Hi, I was diagnosed with PND with sever anxiety when my son was about 8 weeks old. I started to see a counciller over the course of 6 months and am doing much better. It is really hard not to let those thought get to you. You name it I probably thought it. One day my husband came home from work early, and I didn't hear him say hello, my son and I hid in his cupboard, until I realised it was him. I found trying to see the logical in my thoughts, sort of working out the likely hood of what I was imagining. Like ok the cat is probably not going to just run up and attack him, and if she did the likely hood that she would do long term damage is not that high. My son also went though a stage when he didn't want to be put down, or be held by anyone but me. But working with him, I started to sit with him on my lap on the floor, and let him play, then gradually moved him further and futher down my lap, then next to me onto the floor, then away from me on the floor, then taking short trips away, getting some water, going to the toilet things like that, now I can let him to play and get dinner ready, as long as he sees me every few mins or so he is happy, or sometimes he comes to find me.
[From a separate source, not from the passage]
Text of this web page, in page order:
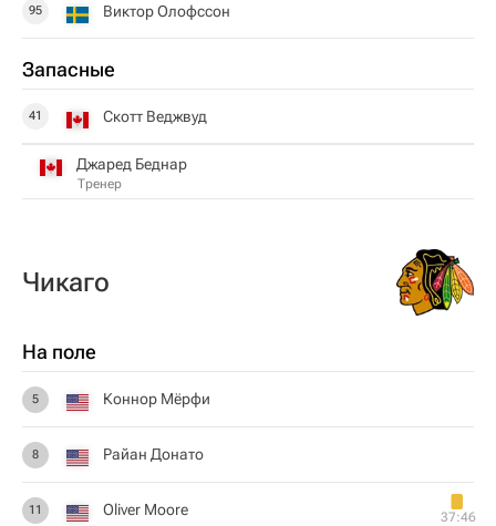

I didn't take any medication. My husband has been really great about the while thing, there was a time when I was calling him also most all day at work, and while he was on the train. Now I still feel the anxiety, but can move though it more. I take my son to swimming lessons, and the libary, I allow my parents and grandma to watch him for a few hours sometimes (that was a really hard thing to do). I also have some really good friends who understand about the PND and have babies the same age as Joshy, and they were really good, because I could tell them what is was thinking, and feeling about things, and they would talk to me about it from their point of view, and it really helped with trying to "change my thinking" which is what my counciller called it.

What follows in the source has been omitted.